Question

A fish is looking at a 1.0 m high plant at the edge of a pond. Will the planet appear to the fish short?

Answer 1

Hint:When the light ray passes through a rare medium to a denser medium, the path of the light bends towards the normal. Draw the ray diagram of the image formation from the fish’s perspective. Extend the refracted ray backwards to find out the size of the planet.

Complete step by step answer:
We know that when the light ray passes through a rare medium to a denser medium, the path of the light bends towards the normal. In this case, the light rays reflected from the top of the plant undergo refraction at the boundary between air and water. Since the water is the denser medium compared to the air medium, the path of the incident ray bends towards the normal and meets at the eye of the fish as shown in the figure below. Let’s extend the ray EM backwards where it meets at point P. The light ray will appear to be reflected from the point P from the fish’s perspective. Therefore, the image of the plant will be PB instead of AB and thus the planet will appear taller.

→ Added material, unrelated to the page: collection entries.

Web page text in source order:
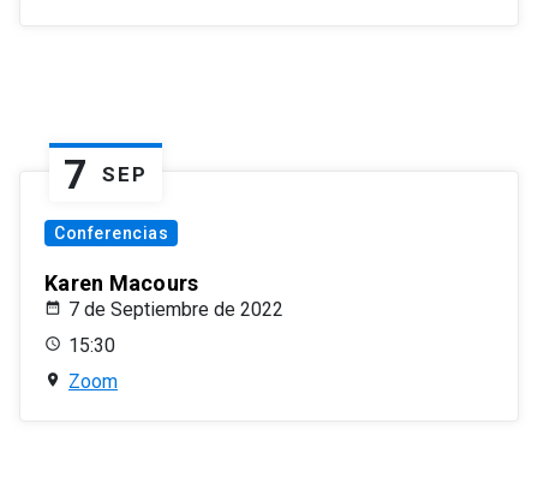
7 SEP
Conferencias
Karen Macours
7 de Septiembre de 2022
15:30
Zoom

Let the height of the plant is AB which is 1 m. The relation between refractive index, apparent height and real height of the object is,
\[{\mu _w} = \dfrac{{{h_{app}}}}{{{h_{real}}}}\]
\[ \Rightarrow {h_{app}} = {\mu _w}{h_{real}}\]
Substituting 1.3 for \[{\mu _w}\] and 1 m for \[{h_{real}}\] in the above equation, we get,
\[{h_{app}} = \left( {1.3} \right)\left( 1 \right)\]
\[ \therefore {h_{app}} = 1.3\,{\text{m}}\]

Thus, the plant will appear 1.3 m for the fish.

Note:While drawing the ray diagrams, always check the direction of the incident ray and refracted ray. The incident ray is always reflected from the object towards our eye and not from our eye to the object. While answering these questions, the essential step is to remember the refractive index of the commonly given mediums such as air, liquid or vacuum.